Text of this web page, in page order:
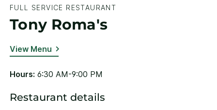
FULL SERVICE RESTAURANT
Tony Roma's
View Menu
Hours: 6:30 AM-9:00 PM
Restaurant details
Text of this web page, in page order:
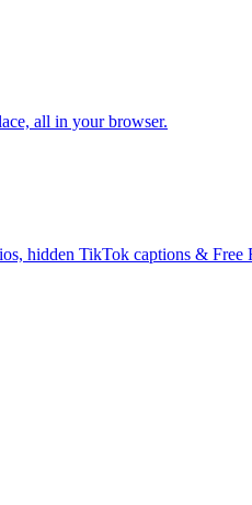
all in your browser.
hidden TikTok captions & Free
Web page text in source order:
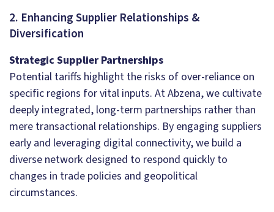
2. Enhancing Supplier Relationships &
Diversification
Strategic Supplier Partnerships
Potential tariffs highlight the risks of over-reliance on
specific regions for vital inputs. At Abzena, we cultivate
deeply integrated, long-term partnerships rather than
mere transactional relationships. By engaging suppliers
early and leveraging digital connectivity, we build a
diverse network designed to respond quickly to
changes in trade policies and geopolitical
circumstances.
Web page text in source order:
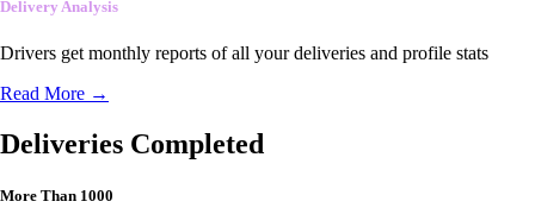
Delivery Analysis
Drivers get monthly reports of all your deliveries and profile stats
Read More →
Deliveries Completed
More Than 1000
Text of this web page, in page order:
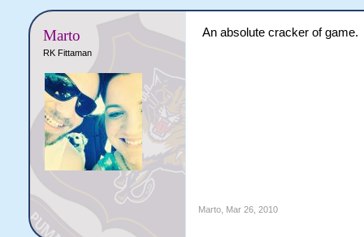
Marto
RK Fittaman
An absolute cracker of game.
Marto, Mar 26, 2010
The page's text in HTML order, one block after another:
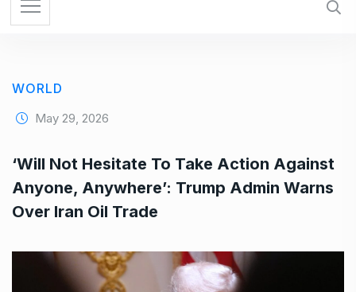
WORLD
May 29, 2026
‘Will Not Hesitate To Take Action Against
Anyone, Anywhere’: Trump Admin Warns
Over Iran Oil Trade
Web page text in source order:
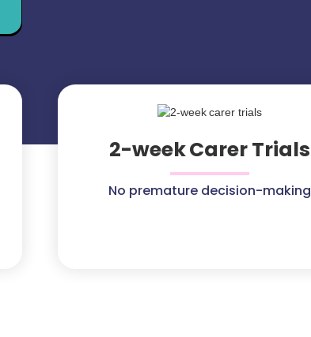
2-week Carer Trials
No premature decision-making
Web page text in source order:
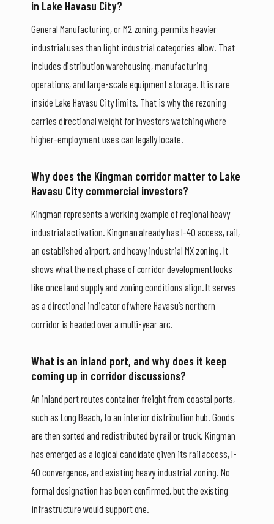
in Lake Havasu City?
General Manufacturing, or M2 zoning, permits heavier
industrial uses than light industrial categories allow. That
includes distribution warehousing, manufacturing
operations, and large-scale equipment storage. It is rare
inside Lake Havasu City limits. That is why the rezoning
carries directional weight for investors watching where
higher-employment uses can legally locate.
Why does the Kingman corridor matter to Lake
Havasu City commercial investors?
Kingman represents a working example of regional heavy
industrial activation. Kingman already has I-40 access, rail,
an established airport, and heavy industrial MX zoning. It
shows what the next phase of corridor development looks
like once land supply and zoning conditions align. It serves
as a directional indicator of where Havasu’s northern
corridor is headed over a multi-year arc.
What is an inland port, and why does it keep
coming up in corridor discussions?
An inland port routes container freight from coastal ports,
such as Long Beach, to an interior distribution hub. Goods
are then sorted and redistributed by rail or truck. Kingman
has emerged as a logical candidate given its rail access, I-
40 convergence, and existing heavy industrial zoning. No
formal designation has been confirmed, but the existing
infrastructure would support one.
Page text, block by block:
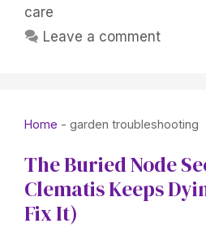
care
Leave a comment
Home - garden troubleshooting
The Buried Node
Clematis Keeps
Fix It)
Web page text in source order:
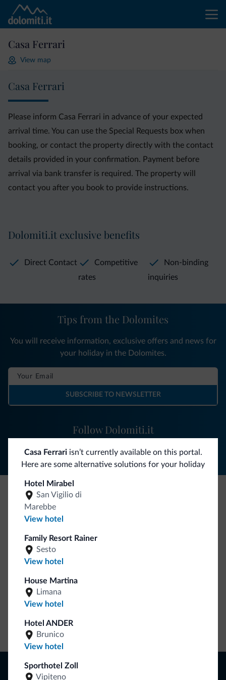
════════════════
**Required action**
Reproduce the records verbatim, omitting all images they contain.

**Solution to the problem**
Text of this web page, in page order:
FULL SERVICE RESTAURANT
Tony Roma's
View Menu
Hours: 6:30 AM-9:00 PM
Restaurant details
Text of this web page, in page order:
all in your browser.
hidden TikTok captions & Free
Web page text in source order:
2. Enhancing Supplier Relationships &
Diversification
Strategic Supplier Partnerships
Potential tariffs highlight the risks of over-reliance on
specific regions for vital inputs. At Abzena, we cultivate
deeply integrated, long-term partnerships rather than
mere transactional relationships. By engaging suppliers
early and leveraging digital connectivity, we build a
diverse network designed to respond quickly to
changes in trade policies and geopolitical
circumstances.
Web page text in source order:
Delivery Analysis
Drivers get monthly reports of all your deliveries and profile stats
Read More →
Deliveries Completed
More Than 1000
Text of this web page, in page order:
Marto
RK Fittaman
An absolute cracker of game.
Marto, Mar 26, 2010
The page's text in HTML order, one block after another:
WORLD
May 29, 2026
‘Will Not Hesitate To Take Action Against
Anyone, Anywhere’: Trump Admin Warns
Over Iran Oil Trade
Web page text in source order:
2-week Carer Trials
No premature decision-making
Web page text in source order:
in Lake Havasu City?
General Manufacturing, or M2 zoning, permits heavier
industrial uses than light industrial categories allow. That
includes distribution warehousing, manufacturing
operations, and large-scale equipment storage. It is rare
inside Lake Havasu City limits. That is why the rezoning
carries directional weight for investors watching where
higher-employment uses can legally locate.
Why does the Kingman corridor matter to Lake
Havasu City commercial investors?
Kingman represents a working example of regional heavy
industrial activation. Kingman already has I-40 access, rail,
an established airport, and heavy industrial MX zoning. It
shows what the next phase of corridor development looks
like once land supply and zoning conditions align. It serves
as a directional indicator of where Havasu’s northern
corridor is headed over a multi-year arc.
What is an inland port, and why does it keep
coming up in corridor discussions?
An inland port routes container freight from coastal ports,
such as Long Beach, to an interior distribution hub. Goods
are then sorted and redistributed by rail or truck. Kingman
has emerged as a logical candidate given its rail access, I-
40 convergence, and existing heavy industrial zoning. No
formal designation has been confirmed, but the existing
infrastructure would support one.
Page text, block by block:
care
Leave a comment
Home - garden troubleshooting
The Buried Node
Clematis Keeps
Fix It)
Web page text in source order:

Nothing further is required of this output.